Minor Feelings: An Asian American Reckoning
Minor Feelings: An Asian American Reckoning by Cathy Park Hong (224 pp, One World, 2020). Poet and essayist Cathy Park Hong fearlessly and provocatively blends memoir, cultural criticism, and history to expose fresh truths about racialized consciousness in America. Part memoir and part cultural criticism, this collection is vulnerable, humorous, and provocative—and its relentless and riveting pursuit of vital questions around family and friendship, art and politics, identity and individuality, will change the way you think about our world.
The Namesake by Jhumpa Lahiri (336 pp, Mariner Books, 2019). Meet the Ganguli family, new arrivals from Calcutta, trying their best to become Americans even as they pine for home. The name they bestow on their firstborn, Gogol, betrays all the conflicts of honoring tradition in a new world—conflicts that will haunt Gogol on his own winding path through divided loyalties, comic detours, and wrenching love affairs.

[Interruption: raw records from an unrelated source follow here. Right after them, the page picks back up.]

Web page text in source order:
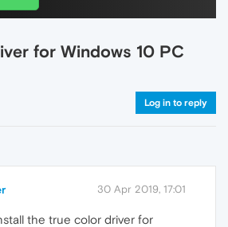
for Windows 10 PC
Log in to reply
30 Apr 2019, 17:01
the true color driver for
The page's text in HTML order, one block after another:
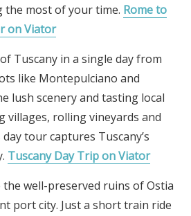
the most of your time. Rome to
on Viator
Tuscany in a single day from
like Montepulciano and
lush scenery and tasting local
villages, rolling vineyards and
tour captures Tuscany’s
Tuscany Day Trip on Viator
the well-preserved ruins of Ostia
port city. Just a short train ride
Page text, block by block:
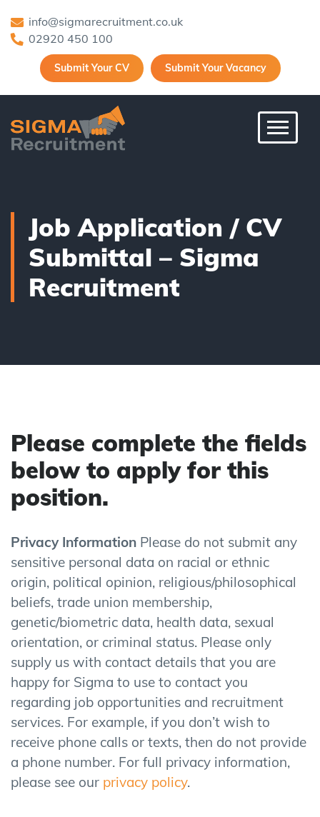
info@sigmarecruitment.co.uk
02920 450 100
Submit Your CV Submit Your Vacancy
Toggle
Job Application / CV
Submittal – Sigma
Recruitment
Please complete the fields
below to apply for this
position.
Privacy Information Please do not submit any
sensitive personal data on racial or ethnic
origin, political opinion, religious/philosophical
beliefs, trade union membership,
genetic/biometric data, health data, sexual
orientation, or criminal status. Please only
supply us with contact details that you are
happy for Sigma to use to contact you
regarding job opportunities and recruitment
services. For example, if you don’t wish to
receive phone calls or texts, then do not provide
a phone number. For full privacy information,
please see our privacy policy.
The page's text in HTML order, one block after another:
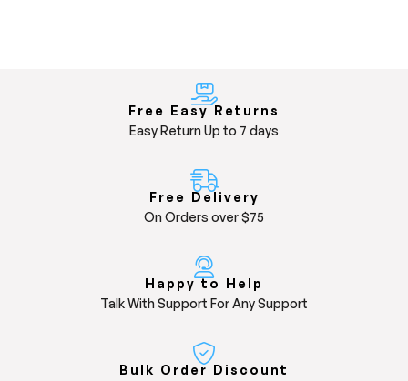
Free Easy Returns
Easy Return Up to 7 days
Free Delivery
On Orders over $75
Happy to Help
Talk With Support For Any Support
Bulk Order Discount
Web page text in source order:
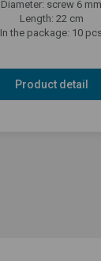
Diameter: screw 6 mm
Length: 22 cm
In the package: 10
Product detail
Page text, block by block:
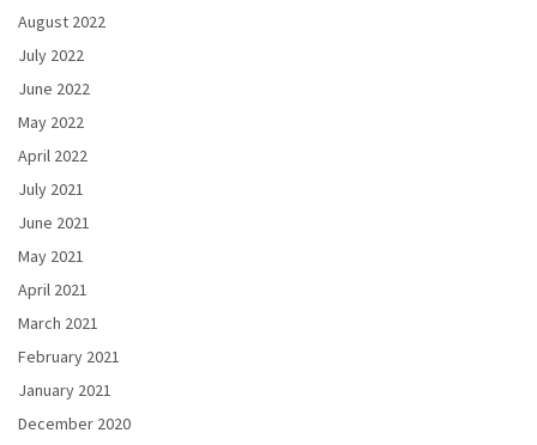
August 2022
July 2022
June 2022
May 2022
April 2022
July 2021
June 2021
May 2021
April 2021
March 2021
February 2021
January 2021
December 2020
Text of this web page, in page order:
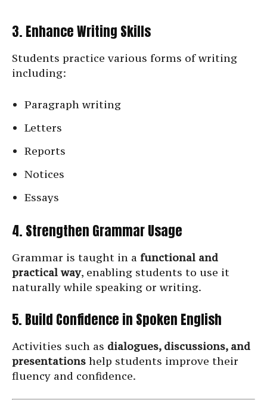
3. Enhance Writing Skills
Students practice various forms of writing
including:
Paragraph writing
Letters
Reports
Notices
Essays
4. Strengthen Grammar Usage
Grammar is taught in a functional and
practical way, enabling students to use it
naturally while speaking or writing.
5. Build Confidence in Spoken English
Activities such as dialogues, discussions, and
presentations help students improve their
fluency and confidence.
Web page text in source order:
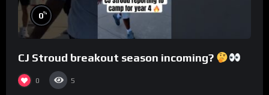
0%
CJ Stroud breakout season incoming?
0 5

Pachinko by Min Jin Lee (512 pp, Grand Central Publishing, 2017). In the early 1900s, teenaged Sunja, the adored daughter of a crippled fisherman, falls for a wealthy stranger at the seashore near her home in Korea. He promises her the world, but when she discovers she is pregnant—and that her lover is married—she refuses to be bought. Instead, she accepts an offer of marriage from a gentle, sickly minister passing through on his way to Japan. But her decision to abandon her home, and to reject her son’s powerful father, sets off a dramatic saga that will echo down through the generations.

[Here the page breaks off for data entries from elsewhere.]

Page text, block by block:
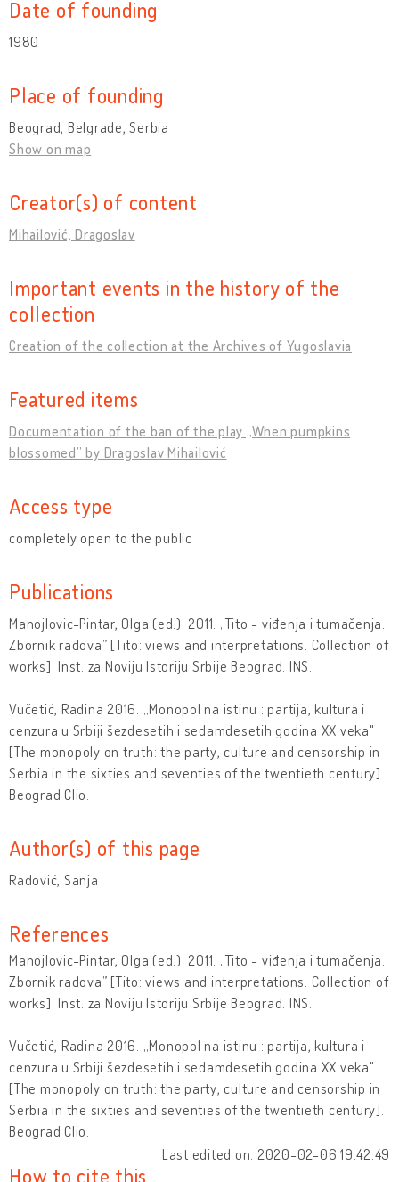
Date of founding
1980
Place of founding
Beograd, Belgrade, Serbia
Show on map
Creator(s) of content
Mihailović, Dragoslav
Important events in the history of the
collection
Creation of the collection at the Archives of Yugoslavia
Featured items
Documentation of the ban of the play „When pumpkins
blossomed” by Dragoslav Mihailović
Access type
completely open to the public
Publications
Manojlovic-Pintar, Olga (ed.). 2011. „Tito - viđenja i tumačenja.
Zbornik radova” [Tito: views and interpretations. Collection of
works]. Inst. za Noviju Istoriju Srbije Beograd. INS.
Vučetić, Radina 2016. „Monopol na istinu : partija, kultura i
cenzura u Srbiji šezdesetih i sedamdesetih godina XX veka"
[The monopoly on truth: the party, culture and censorship in
Serbia in the sixties and seventies of the twentieth century].
Beograd Clio.
Author(s) of this page
Radović, Sanja
References
Manojlovic-Pintar, Olga (ed.). 2011. „Tito - viđenja i tumačenja.
Zbornik radova” [Tito: views and interpretations. Collection of
works]. Inst. za Noviju Istoriju Srbije Beograd. INS.
Vučetić, Radina 2016. „Monopol na istinu : partija, kultura i
cenzura u Srbiji šezdesetih i sedamdesetih godina XX veka"
[The monopoly on truth: the party, culture and censorship in
Serbia in the sixties and seventies of the twentieth century].
Beograd Clio.
Last edited on: 2020-02-06 19:42:49
How to cite this
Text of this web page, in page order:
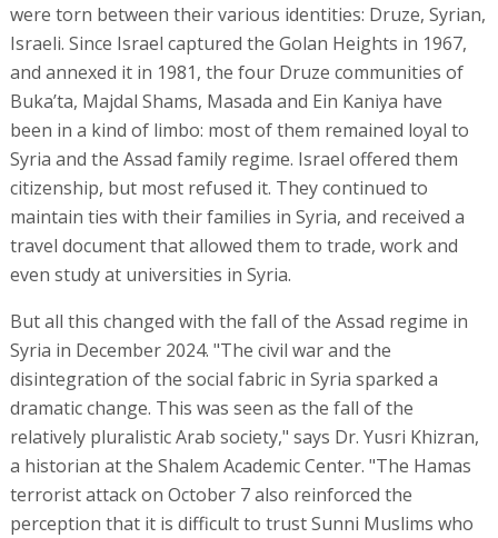
were torn between their various identities: Druze, Syrian,
Israeli. Since Israel captured the Golan Heights in 1967,
and annexed it in 1981, the four Druze communities of
Buka’ta, Majdal Shams, Masada and Ein Kaniya have
been in a kind of limbo: most of them remained loyal to
Syria and the Assad family regime. Israel offered them
citizenship, but most refused it. They continued to
maintain ties with their families in Syria, and received a
travel document that allowed them to trade, work and
even study at universities in Syria.
But all this changed with the fall of the Assad regime in
Syria in December 2024. "The civil war and the
disintegration of the social fabric in Syria sparked a
dramatic change. This was seen as the fall of the
relatively pluralistic Arab society," says Dr. Yusri Khizran,
a historian at the Shalem Academic Center. "The Hamas
terrorist attack on October 7 also reinforced the
perception that it is difficult to trust Sunni Muslims who

The Sympathizer by Viet Thanh Nguyen (384 pp, Grove Press, 2016). With the pace and suspense of a thriller and prose that has been compared to Graham Greene and Saul Bellow, The Sympathizer is a sweeping epic of love and betrayal. The narrator, a communist double agent, is a “man of two minds,” a half-French, half-Vietnamese army captain who arranges to come to America after the Fall of Saigon, and while building a new life with other Vietnamese refugees in Los Angeles is secretly reporting back to his communist superiors in Vietnam. The Sympathizer is a blistering exploration of identity and America, a gripping espionage novel, and a powerful story of love and friendship.
Which Side Are You on
Which Side Are You on by Ryan Lee Wong (192 pp, Catapult, 2022). Twenty-one-year-old Reed is fed up. Angry about the killing of a Black man by an Asian American NYPD officer, he wants to drop out of college and devote himself to the Black Lives Matter movement. But would that truly bring him closer to the moral life he seeks?In a series of intimate, charged conversations, his mother–once the leader of a Korean-Black coalition–demands that he rethink his outrage, and along with it, what it means to be an organizer, a student, an ally, an American, and a son. As Reed zips around his hometown of Los Angeles with his mother, searching and questioning, he faces a revelation that will change everything.